Apart from the planar metasurfaces, a curved object covered with a layer of ultrathin pixelated elements is called a conformal metasurface [80], [81]. Conformal metasurfaces provide extra flexibility for wavefront engineering, but they still face a series of challenges in their design and fabrication process. When the incident light passes through a curved object with an arbitrary topological profile, a random phase shift will be introduced, which results in a nonunidirectional and diffused scattering wavefront. In consequence, the existing design theories of the conformal metasurfaces are remarkably complex; the generalized sheet transition conditions, field equivalence principle, and modified finite-difference time domain (FDTD) are used [82], [83], [84]. In order to simplify the design process of conformal metasurfaces and promote their versatility, a kind of adaptive conformal metasurface based on the Huygens principle has been proposed [63]. Utilizing the ray-tracing method or the FDTD method, the phase distribution for special functionality can be calculated according to the Maxwell equations, diffraction theory, or the holographic principle. In consideration of the optical path difference (phase difference) between the scattering surface and the target wavefront, the target transmitted phase distribution can be obtained and then arbitrarily modulated pixel-by-pixel on the conformal metasurface. Such a conformal metasurface can achieve lots of customer-designed functions under normal incidence or a small incident angle, such as focusing, anomalous refraction, cloaking, and curved holography (illusion), as shown in Figure 2D. Considering these advantages, such a conformal metasurface is suitable for integrating with any curved surface platform in practical application fields of curved screen, flexible display, wearable electronic products, medical equipment, or photoelectric devices.

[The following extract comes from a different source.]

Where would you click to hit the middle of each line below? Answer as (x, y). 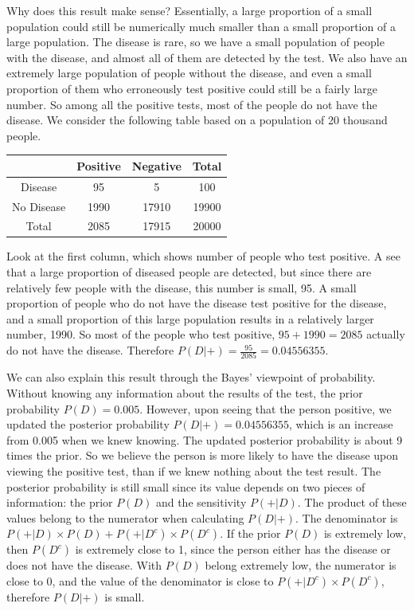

3 Wavefront and polarization modulation by metasurfaces

The manipulation of different physical parameters of the wavefront is an important application of metasurfaces. The above-mentioned metaholograms mainly made use of the phase modulation ability of metasurfaces. Besides, through the reasonable principle selection and the structure design, metasurfaces can also be used for the control of other optical parameters such as amplitude, wave vector, angular momentum, and polarization state. These unique functions bring a variety of applications for metasurface, such as generation and multiplexing of vortex beams, beam shaping, complex amplitude modulation, polarization conversion, and so on.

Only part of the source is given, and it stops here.